(Records from a data source)
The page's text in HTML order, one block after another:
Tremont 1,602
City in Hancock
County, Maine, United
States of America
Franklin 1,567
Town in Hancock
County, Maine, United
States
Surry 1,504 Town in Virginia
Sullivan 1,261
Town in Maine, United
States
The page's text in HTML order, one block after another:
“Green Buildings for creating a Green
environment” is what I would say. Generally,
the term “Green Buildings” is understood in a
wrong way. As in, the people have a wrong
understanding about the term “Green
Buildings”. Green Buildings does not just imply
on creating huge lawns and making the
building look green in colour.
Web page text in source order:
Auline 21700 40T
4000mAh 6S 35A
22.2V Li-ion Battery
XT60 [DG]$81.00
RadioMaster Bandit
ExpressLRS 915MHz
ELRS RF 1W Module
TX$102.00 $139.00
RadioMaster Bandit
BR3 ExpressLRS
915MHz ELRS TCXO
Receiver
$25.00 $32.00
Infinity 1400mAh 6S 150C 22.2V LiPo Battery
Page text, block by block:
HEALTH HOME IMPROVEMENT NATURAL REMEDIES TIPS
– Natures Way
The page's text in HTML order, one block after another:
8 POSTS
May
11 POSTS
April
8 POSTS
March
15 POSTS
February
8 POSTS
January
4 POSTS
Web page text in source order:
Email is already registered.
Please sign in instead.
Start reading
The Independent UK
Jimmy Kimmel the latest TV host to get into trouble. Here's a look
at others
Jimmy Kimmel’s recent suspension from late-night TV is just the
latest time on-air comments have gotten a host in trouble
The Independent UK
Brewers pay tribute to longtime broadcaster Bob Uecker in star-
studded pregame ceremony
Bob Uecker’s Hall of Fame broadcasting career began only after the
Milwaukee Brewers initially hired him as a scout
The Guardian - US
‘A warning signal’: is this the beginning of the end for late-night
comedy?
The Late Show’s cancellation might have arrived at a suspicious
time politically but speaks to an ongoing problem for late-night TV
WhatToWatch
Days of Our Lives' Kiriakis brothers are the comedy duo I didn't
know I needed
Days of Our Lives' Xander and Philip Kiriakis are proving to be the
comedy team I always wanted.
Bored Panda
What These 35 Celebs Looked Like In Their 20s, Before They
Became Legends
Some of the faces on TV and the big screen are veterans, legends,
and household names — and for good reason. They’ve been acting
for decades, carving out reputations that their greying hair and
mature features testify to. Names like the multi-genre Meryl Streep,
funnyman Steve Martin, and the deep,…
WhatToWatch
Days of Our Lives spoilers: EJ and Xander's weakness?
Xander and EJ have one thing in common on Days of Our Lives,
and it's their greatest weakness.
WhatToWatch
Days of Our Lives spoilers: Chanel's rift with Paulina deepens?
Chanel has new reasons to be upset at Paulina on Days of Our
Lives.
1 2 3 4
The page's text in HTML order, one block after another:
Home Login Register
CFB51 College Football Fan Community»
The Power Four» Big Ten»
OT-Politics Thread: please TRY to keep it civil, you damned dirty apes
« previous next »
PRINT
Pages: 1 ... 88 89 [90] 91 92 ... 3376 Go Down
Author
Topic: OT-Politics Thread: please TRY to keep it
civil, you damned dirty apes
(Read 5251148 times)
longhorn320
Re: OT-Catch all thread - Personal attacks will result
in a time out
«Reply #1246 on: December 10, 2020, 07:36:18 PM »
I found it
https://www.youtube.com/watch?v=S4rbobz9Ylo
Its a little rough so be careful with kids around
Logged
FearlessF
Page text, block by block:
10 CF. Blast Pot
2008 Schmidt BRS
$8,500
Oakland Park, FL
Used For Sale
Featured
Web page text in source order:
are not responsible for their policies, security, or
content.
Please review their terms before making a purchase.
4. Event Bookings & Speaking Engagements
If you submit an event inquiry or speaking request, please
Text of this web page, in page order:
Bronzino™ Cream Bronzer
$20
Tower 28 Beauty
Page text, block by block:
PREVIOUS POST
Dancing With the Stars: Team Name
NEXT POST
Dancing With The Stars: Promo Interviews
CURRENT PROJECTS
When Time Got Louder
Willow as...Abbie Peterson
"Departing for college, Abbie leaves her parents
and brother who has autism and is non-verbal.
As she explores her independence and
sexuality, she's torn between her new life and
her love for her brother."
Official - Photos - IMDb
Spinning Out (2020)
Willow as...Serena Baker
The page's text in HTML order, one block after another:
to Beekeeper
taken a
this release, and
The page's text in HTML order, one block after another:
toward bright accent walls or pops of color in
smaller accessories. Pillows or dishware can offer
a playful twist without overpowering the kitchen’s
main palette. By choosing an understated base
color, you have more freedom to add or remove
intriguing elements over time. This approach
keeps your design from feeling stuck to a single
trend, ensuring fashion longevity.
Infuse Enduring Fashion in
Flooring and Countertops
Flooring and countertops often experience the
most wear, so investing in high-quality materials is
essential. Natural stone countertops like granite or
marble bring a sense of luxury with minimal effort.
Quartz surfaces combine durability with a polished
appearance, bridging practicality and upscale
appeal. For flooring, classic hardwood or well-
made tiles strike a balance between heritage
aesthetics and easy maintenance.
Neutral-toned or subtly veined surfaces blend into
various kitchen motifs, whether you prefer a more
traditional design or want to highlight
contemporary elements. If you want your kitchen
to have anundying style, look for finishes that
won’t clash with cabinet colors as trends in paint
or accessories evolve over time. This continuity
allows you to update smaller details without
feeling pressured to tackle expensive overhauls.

...

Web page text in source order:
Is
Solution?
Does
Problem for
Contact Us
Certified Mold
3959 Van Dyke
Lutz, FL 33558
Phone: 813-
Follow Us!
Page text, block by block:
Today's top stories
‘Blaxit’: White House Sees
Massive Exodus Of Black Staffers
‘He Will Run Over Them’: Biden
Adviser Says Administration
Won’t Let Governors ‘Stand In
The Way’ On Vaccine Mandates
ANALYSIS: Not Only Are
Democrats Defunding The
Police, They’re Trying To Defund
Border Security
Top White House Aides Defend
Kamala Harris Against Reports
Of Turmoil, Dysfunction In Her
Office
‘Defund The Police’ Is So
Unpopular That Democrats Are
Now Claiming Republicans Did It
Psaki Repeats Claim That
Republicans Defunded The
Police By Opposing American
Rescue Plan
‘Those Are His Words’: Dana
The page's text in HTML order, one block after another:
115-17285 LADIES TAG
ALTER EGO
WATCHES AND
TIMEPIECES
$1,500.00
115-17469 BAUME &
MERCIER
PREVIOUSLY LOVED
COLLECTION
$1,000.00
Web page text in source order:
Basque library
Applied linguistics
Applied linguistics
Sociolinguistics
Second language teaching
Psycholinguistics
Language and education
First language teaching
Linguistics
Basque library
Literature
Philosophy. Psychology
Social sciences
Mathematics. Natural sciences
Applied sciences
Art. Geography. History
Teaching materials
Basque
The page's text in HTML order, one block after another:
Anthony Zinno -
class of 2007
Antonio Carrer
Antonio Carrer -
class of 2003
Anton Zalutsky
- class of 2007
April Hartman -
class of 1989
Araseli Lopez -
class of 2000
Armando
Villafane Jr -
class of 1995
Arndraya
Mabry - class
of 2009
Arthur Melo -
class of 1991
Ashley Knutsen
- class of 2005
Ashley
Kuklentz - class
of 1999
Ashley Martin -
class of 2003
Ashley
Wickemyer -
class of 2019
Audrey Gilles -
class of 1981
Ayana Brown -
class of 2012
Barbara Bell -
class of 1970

§ What needs to be done
The required output is every line above from the one with "latest time on-air" down to the one with "https://www.youtube.com/watch?v=S4rbobz9Ylo", restated word for word, ends included.

§ Answer to this problem
latest time on-air comments have gotten a host in trouble
The Independent UK
Brewers pay tribute to longtime broadcaster Bob Uecker in star-
studded pregame ceremony
Bob Uecker’s Hall of Fame broadcasting career began only after the
Milwaukee Brewers initially hired him as a scout
The Guardian - US
‘A warning signal’: is this the beginning of the end for late-night
comedy?
The Late Show’s cancellation might have arrived at a suspicious
time politically but speaks to an ongoing problem for late-night TV
WhatToWatch
Days of Our Lives' Kiriakis brothers are the comedy duo I didn't
know I needed
Days of Our Lives' Xander and Philip Kiriakis are proving to be the
comedy team I always wanted.
Bored Panda
What These 35 Celebs Looked Like In Their 20s, Before They
Became Legends
Some of the faces on TV and the big screen are veterans, legends,
and household names — and for good reason. They’ve been acting
for decades, carving out reputations that their greying hair and
mature features testify to. Names like the multi-genre Meryl Streep,
funnyman Steve Martin, and the deep,…
WhatToWatch
Days of Our Lives spoilers: EJ and Xander's weakness?
Xander and EJ have one thing in common on Days of Our Lives,
and it's their greatest weakness.
WhatToWatch
Days of Our Lives spoilers: Chanel's rift with Paulina deepens?
Chanel has new reasons to be upset at Paulina on Days of Our
Lives.
1 2 3 4
The page's text in HTML order, one block after another:
Home Login Register
CFB51 College Football Fan Community»
The Power Four» Big Ten»
OT-Politics Thread: please TRY to keep it civil, you damned dirty apes
« previous next »
PRINT
Pages: 1 ... 88 89 [90] 91 92 ... 3376 Go Down
Author
Topic: OT-Politics Thread: please TRY to keep it
civil, you damned dirty apes
(Read 5251148 times)
longhorn320
Re: OT-Catch all thread - Personal attacks will result
in a time out
«Reply #1246 on: December 10, 2020, 07:36:18 PM »
I found it
https://www.youtube.com/watch?v=S4rbobz9Ylo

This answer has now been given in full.